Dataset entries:

[Start of section]

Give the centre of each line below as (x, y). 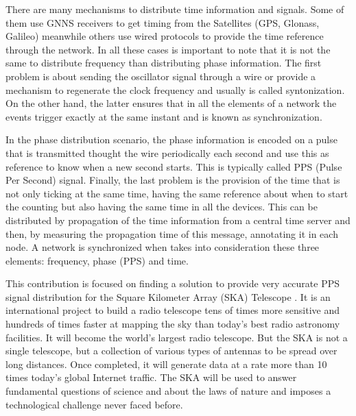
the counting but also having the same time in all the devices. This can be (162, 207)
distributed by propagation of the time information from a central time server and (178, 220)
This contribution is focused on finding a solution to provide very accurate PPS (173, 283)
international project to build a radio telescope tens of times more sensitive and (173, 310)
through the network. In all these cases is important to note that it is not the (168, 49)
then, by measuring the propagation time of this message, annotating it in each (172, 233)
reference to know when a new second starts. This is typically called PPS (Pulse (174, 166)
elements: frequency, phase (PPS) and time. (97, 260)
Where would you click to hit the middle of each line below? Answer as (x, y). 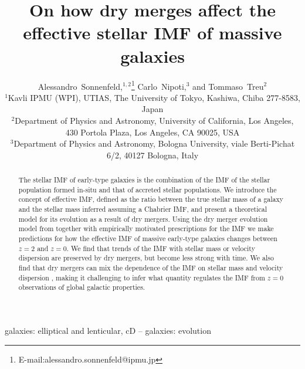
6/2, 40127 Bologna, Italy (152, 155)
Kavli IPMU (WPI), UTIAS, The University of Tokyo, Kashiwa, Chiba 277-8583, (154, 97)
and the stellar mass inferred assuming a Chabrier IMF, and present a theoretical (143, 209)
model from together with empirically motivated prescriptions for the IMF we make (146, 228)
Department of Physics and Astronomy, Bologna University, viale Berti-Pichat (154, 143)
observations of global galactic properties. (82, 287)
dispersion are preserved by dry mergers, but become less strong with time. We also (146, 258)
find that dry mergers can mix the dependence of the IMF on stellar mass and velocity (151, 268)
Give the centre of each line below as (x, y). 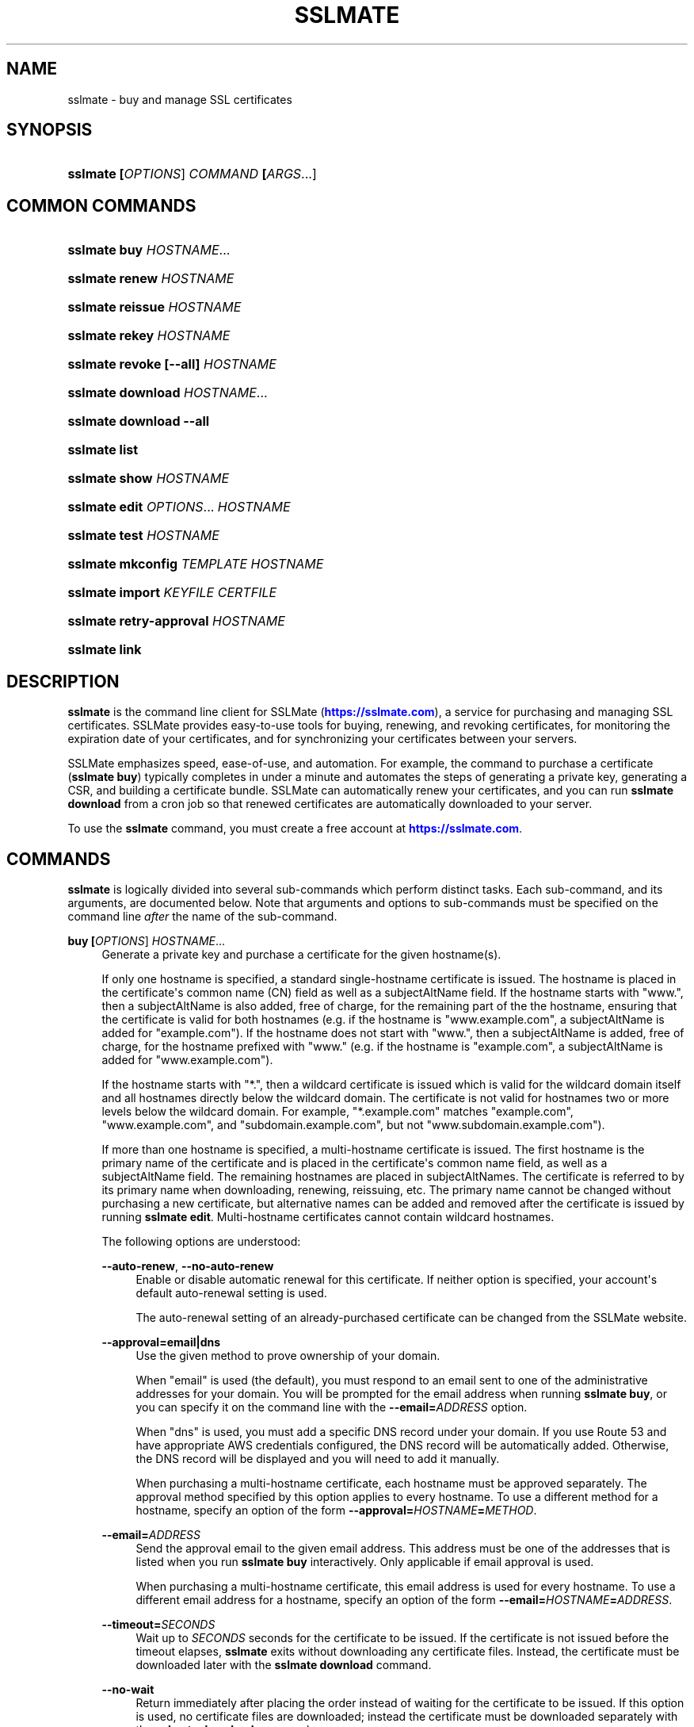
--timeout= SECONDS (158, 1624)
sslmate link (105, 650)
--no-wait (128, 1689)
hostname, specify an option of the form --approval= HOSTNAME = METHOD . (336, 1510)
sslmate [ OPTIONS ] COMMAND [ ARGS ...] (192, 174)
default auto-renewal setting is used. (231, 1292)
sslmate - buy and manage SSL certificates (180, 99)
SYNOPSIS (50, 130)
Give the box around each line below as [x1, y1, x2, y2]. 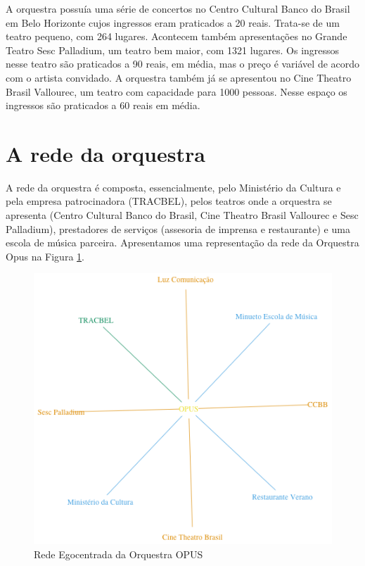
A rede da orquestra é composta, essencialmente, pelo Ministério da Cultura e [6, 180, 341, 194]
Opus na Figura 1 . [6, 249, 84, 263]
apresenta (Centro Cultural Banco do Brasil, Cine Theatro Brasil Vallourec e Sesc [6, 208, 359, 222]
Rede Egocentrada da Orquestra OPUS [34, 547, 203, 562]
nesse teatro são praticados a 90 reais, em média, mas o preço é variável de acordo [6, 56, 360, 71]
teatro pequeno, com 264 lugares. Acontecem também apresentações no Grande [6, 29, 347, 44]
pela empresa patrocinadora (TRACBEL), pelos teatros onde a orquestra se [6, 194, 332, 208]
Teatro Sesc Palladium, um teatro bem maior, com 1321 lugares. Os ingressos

[End of section]

DESCRIPTION OF THE TASK -
Return the lines above that include the string "Sesc".

SOLUTION TO THE PROBLEM -
apresenta (Centro Cultural Banco do Brasil, Cine Theatro Brasil Vallourec e Sesc [6, 208, 359, 222]
Teatro Sesc Palladium, um teatro bem maior, com 1321 lugares. Os ingressos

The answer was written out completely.